她按着月复部:“肚子好……难受喔!我快死……了是不是?”
“胡说,你不会死的。”他用自己的袖子擦拭她的嘴,最后索性撕下它,到湖边沾点水回来帮她抹干净。
“可是我——”
“不准胡思乱想,你不会死的,不会的。”他哑声地叫喊道。
百合一向听他的话,也不去反驳,只是点点头偎着他。
她真想现在能看到两个姐姐,好想见到她们。
“姐姐—一”她唤道,再度陷入昏迷中。
“百合,笨丫头,醒一醒,你不要睡呀!百合——”
单飞觉得他快崩溃了,快要疯了,抱着她任泪水狂流,却不知如何是好。
“你不能死,你死了我怎么办?我已经习惯有你在身边了,百合,不要离开我,你说过要永远永远跟我在一起,一辈子也不分开,是你说的,你怎能说话不算活?不要走,求求你——”
他摇晃着她,想叫醒她,他怕她这一睡就再也醒不过来了。
“你这笨丫头,再不醒来我生气了,听见了吗?我不要管你了,你有没有听到?该死!你给我醒过来——哇——”

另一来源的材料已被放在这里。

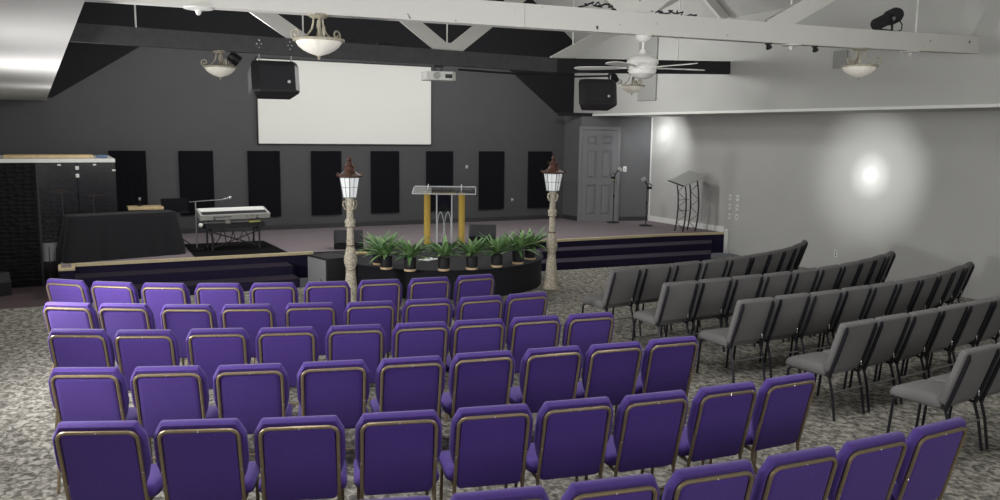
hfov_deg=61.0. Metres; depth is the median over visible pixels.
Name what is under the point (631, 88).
bowl light
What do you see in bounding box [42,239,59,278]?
floor tom
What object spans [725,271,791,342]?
chair
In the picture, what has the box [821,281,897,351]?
chair
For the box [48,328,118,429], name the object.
padded chair
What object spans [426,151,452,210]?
acoustic panel
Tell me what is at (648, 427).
padded chair
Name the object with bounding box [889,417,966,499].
padded chair
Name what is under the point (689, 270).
chair
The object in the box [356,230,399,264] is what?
potted fern
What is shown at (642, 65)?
ceiling fan
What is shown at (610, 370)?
padded chair
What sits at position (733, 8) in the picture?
ceiling
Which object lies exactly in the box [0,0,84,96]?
ceiling
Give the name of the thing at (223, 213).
keyboard
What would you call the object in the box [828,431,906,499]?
padded chair
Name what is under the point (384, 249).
potted fern
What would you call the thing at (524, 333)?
padded chair
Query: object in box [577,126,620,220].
door
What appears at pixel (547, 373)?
padded chair
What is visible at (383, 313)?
padded chair
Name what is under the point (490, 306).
padded chair
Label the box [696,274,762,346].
chair
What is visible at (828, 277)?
chair
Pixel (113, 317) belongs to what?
padded chair
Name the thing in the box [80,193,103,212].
cymbal stand
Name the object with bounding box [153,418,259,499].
padded chair
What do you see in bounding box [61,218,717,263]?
stage
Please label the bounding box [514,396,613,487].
padded chair
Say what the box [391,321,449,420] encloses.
padded chair
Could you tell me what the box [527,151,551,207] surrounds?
acoustic panel
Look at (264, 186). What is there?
acoustic panel
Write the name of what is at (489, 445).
padded chair
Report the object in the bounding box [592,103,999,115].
trim ledge
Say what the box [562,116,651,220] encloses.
wall
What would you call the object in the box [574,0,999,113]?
wall
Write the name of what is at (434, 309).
padded chair
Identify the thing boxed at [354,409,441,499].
padded chair
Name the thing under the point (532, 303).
padded chair
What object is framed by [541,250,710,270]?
step
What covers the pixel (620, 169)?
microphone stand
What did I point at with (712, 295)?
chair
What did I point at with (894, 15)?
spotlight
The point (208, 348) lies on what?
padded chair
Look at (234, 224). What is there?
keyboard
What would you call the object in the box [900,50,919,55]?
fitting
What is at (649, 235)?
trim
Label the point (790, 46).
fitting
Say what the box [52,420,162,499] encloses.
padded chair
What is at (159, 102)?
wall
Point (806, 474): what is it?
padded chair
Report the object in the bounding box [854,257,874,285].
chair
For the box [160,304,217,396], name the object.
padded chair
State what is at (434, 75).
ceiling projector
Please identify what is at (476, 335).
padded chair
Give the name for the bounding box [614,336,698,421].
padded chair
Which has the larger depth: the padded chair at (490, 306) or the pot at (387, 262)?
the pot at (387, 262)
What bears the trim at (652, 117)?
attached to the wall at (923, 188)
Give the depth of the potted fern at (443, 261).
12.44 m
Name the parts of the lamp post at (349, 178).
roof edge trim, lantern glass, lantern frame
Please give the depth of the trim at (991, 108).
14.52 m
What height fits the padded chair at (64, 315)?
0.875 m
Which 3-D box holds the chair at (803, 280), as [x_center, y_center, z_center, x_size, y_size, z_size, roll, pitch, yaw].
[3.543,0.632,10.554,0.461,0.879,0.650,-5,9,-34]
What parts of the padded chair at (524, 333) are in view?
backrest, panel, frame
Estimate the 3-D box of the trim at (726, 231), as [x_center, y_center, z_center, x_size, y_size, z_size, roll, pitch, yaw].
[4.807,-0.185,18.023,0.040,0.520,0.110,-3,9,-27]
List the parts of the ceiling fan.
blade, blade, blade, blade
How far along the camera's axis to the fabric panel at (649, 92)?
17.70 m
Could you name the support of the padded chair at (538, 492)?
on the floor
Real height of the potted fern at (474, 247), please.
0.535 m
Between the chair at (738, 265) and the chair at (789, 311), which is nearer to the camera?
the chair at (789, 311)
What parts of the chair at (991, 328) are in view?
leg, post, backrest
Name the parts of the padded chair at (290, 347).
panel, frame, backrest
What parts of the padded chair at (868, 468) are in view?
panel
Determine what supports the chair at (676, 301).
on the floor
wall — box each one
[0,0,574,228]
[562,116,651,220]
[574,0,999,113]
[649,111,999,299]
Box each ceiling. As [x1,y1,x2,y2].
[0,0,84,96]
[534,0,835,42]
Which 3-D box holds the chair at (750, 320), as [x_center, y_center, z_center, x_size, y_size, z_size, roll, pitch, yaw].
[2.391,0.878,8.658,0.466,0.879,0.650,-3,9,-27]
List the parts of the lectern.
rail, rail, rail, rail
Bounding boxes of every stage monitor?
[333,230,362,249]
[468,224,495,242]
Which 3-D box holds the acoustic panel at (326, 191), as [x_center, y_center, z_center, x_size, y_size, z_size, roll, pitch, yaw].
[-3.656,-1.411,17.876,0.640,1.340,0.050,-3,9,-27]
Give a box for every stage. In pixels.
[60,234,723,279]
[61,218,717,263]
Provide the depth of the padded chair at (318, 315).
7.89 m
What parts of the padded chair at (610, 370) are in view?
seat, backrest, panel, frame
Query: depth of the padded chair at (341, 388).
5.93 m
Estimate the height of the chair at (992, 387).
0.879 m
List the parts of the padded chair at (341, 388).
seat, backrest, panel, frame
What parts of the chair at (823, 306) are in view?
leg, leg, seat, leg, post, backrest, leg, post
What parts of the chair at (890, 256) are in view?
post, post
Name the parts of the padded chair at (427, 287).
backrest, panel, frame
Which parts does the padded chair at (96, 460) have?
panel, seat
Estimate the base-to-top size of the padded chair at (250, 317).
0.875 m
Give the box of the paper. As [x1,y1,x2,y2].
[418,257,437,260]
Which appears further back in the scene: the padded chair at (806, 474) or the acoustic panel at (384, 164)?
the acoustic panel at (384, 164)
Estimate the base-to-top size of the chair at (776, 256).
0.879 m
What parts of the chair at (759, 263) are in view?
post, post
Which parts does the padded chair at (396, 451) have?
leg, seat, backrest, panel, leg
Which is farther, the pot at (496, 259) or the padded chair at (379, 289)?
the pot at (496, 259)
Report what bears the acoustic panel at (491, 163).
attached to the wall at (159, 102)
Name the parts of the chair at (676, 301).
leg, seat, post, leg, backrest, post
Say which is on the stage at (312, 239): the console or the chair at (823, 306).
the console
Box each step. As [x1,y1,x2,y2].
[74,262,292,286]
[88,274,299,301]
[536,240,711,258]
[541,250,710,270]
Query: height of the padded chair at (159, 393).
0.875 m
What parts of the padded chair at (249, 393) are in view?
backrest, frame, panel, seat
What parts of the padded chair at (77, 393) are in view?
leg, frame, backrest, panel, seat, leg
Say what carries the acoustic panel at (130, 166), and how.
attached to the wall at (159, 102)
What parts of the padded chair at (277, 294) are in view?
panel, backrest, frame
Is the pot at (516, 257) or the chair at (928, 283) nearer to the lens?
the chair at (928, 283)
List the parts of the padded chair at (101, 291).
panel, backrest
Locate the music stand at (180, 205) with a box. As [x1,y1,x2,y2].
[160,198,191,244]
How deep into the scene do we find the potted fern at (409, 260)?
12.36 m
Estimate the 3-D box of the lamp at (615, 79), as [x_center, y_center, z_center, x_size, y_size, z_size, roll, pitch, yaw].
[1.960,-2.986,14.721,0.211,0.206,0.156,-7,11,-44]
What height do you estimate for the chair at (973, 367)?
0.879 m
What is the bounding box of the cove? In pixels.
[0,95,46,100]
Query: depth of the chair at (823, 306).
8.88 m
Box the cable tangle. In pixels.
[208,227,257,245]
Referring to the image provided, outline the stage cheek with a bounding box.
[60,271,73,279]
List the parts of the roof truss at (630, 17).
cable coil, cable coil, tie rod
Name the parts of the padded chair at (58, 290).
frame, panel
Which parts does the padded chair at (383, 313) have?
backrest, panel, frame
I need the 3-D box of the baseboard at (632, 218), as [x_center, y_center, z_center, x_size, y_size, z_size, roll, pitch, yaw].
[3.192,-0.752,20.315,0.720,0.100,0.024,-1,8,-12]
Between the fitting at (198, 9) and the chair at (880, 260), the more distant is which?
the chair at (880, 260)
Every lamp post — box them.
[336,156,362,301]
[540,155,565,289]
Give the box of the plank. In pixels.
[3,154,92,157]
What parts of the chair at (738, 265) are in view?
post, backrest, post
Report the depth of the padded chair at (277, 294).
8.92 m
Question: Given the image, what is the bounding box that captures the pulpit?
[412,184,475,246]
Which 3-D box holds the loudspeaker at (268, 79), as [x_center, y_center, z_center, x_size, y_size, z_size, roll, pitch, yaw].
[-3.189,-2.441,11.961,0.666,0.609,0.488,-3,9,-23]
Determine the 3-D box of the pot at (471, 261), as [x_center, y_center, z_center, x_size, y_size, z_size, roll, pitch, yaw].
[-0.419,0.177,12.660,0.182,0.160,0.182,0,8,-2]
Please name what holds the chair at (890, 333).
on the floor
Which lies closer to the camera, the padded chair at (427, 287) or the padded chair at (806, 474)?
the padded chair at (806, 474)
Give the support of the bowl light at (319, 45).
hanging from the roof truss at (630, 17)
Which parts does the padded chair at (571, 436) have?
leg, seat, panel, backrest, frame
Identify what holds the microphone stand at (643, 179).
on the stage at (312, 239)
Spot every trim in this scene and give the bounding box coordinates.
[58,264,74,270]
[60,251,312,266]
[61,264,70,267]
[536,234,668,242]
[622,107,999,116]
[648,117,652,215]
[669,232,723,235]
[723,229,728,253]
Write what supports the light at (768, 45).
attached to the roof truss at (630, 17)
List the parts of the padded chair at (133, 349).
frame, panel
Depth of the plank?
13.35 m
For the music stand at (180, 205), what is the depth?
14.75 m
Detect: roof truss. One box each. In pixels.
[69,0,730,73]
[85,0,979,53]
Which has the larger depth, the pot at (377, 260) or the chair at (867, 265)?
the pot at (377, 260)
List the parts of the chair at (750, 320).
leg, seat, leg, post, leg, backrest, leg, post
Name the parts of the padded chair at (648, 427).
leg, seat, panel, frame, backrest
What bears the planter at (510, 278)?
on the floor
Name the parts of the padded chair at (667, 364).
seat, backrest, panel, frame
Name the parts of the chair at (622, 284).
seat, post, backrest, leg, post
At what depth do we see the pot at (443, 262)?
12.45 m
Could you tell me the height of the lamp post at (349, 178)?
2.140 m
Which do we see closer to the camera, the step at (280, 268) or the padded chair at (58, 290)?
the padded chair at (58, 290)
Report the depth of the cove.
14.83 m
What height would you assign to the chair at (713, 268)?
0.879 m
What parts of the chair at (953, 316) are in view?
leg, leg, leg, seat, post, backrest, leg, post
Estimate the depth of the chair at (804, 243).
12.94 m
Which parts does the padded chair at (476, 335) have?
seat, panel, frame
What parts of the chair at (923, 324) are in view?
leg, leg, leg, seat, post, backrest, leg, post
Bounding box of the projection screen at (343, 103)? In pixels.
[255,57,431,144]
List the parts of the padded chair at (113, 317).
frame, panel, backrest
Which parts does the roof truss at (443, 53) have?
tie rod, tie rod, cable coil, tie rod, tie rod, tie rod
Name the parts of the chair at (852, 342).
leg, seat, leg, post, backrest, leg, post
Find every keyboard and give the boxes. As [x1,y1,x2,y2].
[195,206,269,220]
[201,221,264,228]
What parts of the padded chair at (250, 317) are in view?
frame, panel, backrest
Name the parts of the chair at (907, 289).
post, post
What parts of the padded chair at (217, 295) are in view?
frame, panel, backrest
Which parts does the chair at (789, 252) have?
post, post
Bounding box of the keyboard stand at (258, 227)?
[206,217,260,250]
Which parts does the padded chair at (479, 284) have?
seat, panel
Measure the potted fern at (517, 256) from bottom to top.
0.536 m
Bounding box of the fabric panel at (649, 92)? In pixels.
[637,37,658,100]
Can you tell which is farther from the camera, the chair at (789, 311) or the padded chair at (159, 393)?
the chair at (789, 311)
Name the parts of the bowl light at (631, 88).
lamp shade
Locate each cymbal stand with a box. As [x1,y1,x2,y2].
[51,189,72,214]
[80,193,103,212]
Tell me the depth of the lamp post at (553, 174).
13.47 m
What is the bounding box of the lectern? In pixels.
[668,170,705,231]
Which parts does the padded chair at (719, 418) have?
leg, seat, backrest, panel, frame
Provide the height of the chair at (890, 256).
0.879 m
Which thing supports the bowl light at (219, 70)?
hanging from the roof truss at (443, 53)
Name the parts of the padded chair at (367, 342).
backrest, panel, frame
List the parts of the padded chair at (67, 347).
leg, frame, panel, backrest
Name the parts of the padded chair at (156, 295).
panel, frame, backrest
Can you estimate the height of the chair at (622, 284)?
0.879 m
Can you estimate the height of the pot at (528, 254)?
0.160 m
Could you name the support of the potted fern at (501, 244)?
on the planter at (510, 278)
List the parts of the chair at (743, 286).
leg, post, backrest, post
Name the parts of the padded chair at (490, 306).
backrest, panel, frame
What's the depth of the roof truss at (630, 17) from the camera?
8.76 m
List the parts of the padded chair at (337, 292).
backrest, panel, frame
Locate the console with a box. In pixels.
[56,210,185,263]
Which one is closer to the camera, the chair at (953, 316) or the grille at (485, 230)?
the chair at (953, 316)
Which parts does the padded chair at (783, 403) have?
leg, seat, leg, backrest, panel, frame
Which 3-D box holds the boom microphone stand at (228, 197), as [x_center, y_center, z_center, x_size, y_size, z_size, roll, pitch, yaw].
[-4.956,-0.466,14.518,0.725,0.908,0.260,-3,9,-27]
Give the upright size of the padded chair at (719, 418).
0.875 m
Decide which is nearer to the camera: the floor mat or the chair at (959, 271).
the chair at (959, 271)
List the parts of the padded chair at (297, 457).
panel, seat, leg
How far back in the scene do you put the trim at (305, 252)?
13.48 m
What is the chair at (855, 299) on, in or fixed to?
on the floor
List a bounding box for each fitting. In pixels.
[183,5,212,14]
[781,44,801,49]
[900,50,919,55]
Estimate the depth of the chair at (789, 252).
12.30 m
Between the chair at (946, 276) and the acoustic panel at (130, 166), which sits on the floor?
the chair at (946, 276)
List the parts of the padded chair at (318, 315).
backrest, panel, frame
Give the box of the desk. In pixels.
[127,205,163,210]
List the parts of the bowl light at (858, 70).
lamp shade, stem
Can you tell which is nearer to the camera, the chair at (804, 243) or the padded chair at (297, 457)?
the padded chair at (297, 457)
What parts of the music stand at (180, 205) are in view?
desk plate
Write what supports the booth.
on the floor
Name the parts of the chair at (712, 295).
leg, leg, post, seat, backrest, leg, post
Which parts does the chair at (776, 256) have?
post, post
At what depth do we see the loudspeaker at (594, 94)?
14.26 m
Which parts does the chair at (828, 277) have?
post, backrest, post
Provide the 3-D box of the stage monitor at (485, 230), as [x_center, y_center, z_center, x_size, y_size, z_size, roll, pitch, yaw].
[-0.332,-0.316,16.045,0.510,0.311,0.404,1,8,3]
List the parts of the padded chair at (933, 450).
panel
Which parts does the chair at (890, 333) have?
leg, seat, leg, leg, post, backrest, leg, post
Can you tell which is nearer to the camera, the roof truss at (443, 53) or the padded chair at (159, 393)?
the padded chair at (159, 393)
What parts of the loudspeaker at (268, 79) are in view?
panel
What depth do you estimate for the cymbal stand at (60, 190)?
14.17 m
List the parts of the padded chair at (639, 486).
frame, panel
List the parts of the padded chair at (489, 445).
leg, seat, backrest, panel, frame
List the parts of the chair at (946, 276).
post, post
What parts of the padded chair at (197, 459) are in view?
panel, seat, leg
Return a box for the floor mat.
[185,241,286,256]
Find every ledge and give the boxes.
[558,113,621,116]
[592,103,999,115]
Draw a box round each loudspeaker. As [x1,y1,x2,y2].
[248,54,299,99]
[579,74,616,110]
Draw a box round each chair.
[43,302,99,394]
[46,278,91,304]
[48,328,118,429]
[48,367,152,492]
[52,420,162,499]
[91,281,139,328]
[98,303,155,347]
[113,329,179,390]
[130,365,218,458]
[141,282,190,364]
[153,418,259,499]
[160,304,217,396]
[186,328,250,405]
[195,283,244,327]
[213,363,292,455]
[220,304,276,357]
[249,282,298,363]
[254,415,346,499]
[256,326,318,404]
[283,302,337,394]
[297,359,369,449]
[304,281,350,324]
[325,324,385,400]
[344,301,395,357]
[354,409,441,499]
[357,279,401,323]
[363,495,430,499]
[370,355,444,467]
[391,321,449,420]
[399,276,450,352]
[401,298,451,381]
[438,403,532,499]
[440,350,514,419]
[446,318,505,372]
[449,295,503,330]
[450,485,549,499]
[452,274,494,322]
[502,291,547,349]
[506,315,560,403]
[509,345,582,432]
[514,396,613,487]
[560,473,659,499]
[562,312,614,367]
[576,341,642,424]
[582,267,640,336]
[585,390,688,490]
[612,264,671,335]
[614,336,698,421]
[632,280,697,340]
[641,260,700,330]
[650,381,756,474]
[662,459,754,499]
[665,277,731,351]
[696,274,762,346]
[696,297,774,382]
[697,258,727,326]
[709,372,815,475]
[724,255,751,320]
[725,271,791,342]
[733,292,809,377]
[747,252,769,274]
[750,445,837,499]
[764,289,842,372]
[765,249,784,272]
[778,246,794,271]
[786,318,877,420]
[787,267,818,340]
[788,243,802,271]
[794,240,807,269]
[794,285,871,355]
[813,264,841,335]
[816,313,909,411]
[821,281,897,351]
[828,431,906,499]
[835,261,860,330]
[848,308,940,403]
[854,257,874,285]
[867,254,886,284]
[876,251,895,283]
[877,303,967,380]
[886,344,999,450]
[887,277,919,314]
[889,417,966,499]
[904,298,992,374]
[908,274,938,312]
[921,342,999,448]
[927,269,953,308]
[929,296,999,367]
[934,265,964,306]
[947,261,974,303]
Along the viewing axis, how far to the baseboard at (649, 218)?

老天爷,你真混账,你要敢带她走,我绝对不会原谅你的。”
“醒来,算我求你好不好?百合,不要离开我——呜——”
他哭哑了嗓子,耳边只听见自己的哭声。
慢慢的,他好像听到一个耳熟的声音,赶忙止住哭声,聆听着由风中飘来的声音。
笛声!
不会错,是西门云的笛声。有救了,他一定有法子可以救她的命,他们有救了。
单飞轻放下她,顺着风寻找笛音的方向。这时在尚湖上缓缓驶来一座画舫,笛音就是从里面传出的。
他顾不得形象地大喊着:“西——门————云。”
他祈祷着他会听见他的叫声,单飞运气再喊一次。
笛声中断了,他听见了。
单飞远眺着画舫,西门云白色的身影出现在船头前,他用力地大幅度地挥着手,两手并用。
画舫缓慢地朝这边过来。成功了,他成功了。
他将昏迷不醒的百合抱至湖边等待,忐忑不安的心稍稍落下。
“你不会有事的,西门云一定有办法救你的。”他将希望寄托在那位人称“玉笛公子”的西门云身上。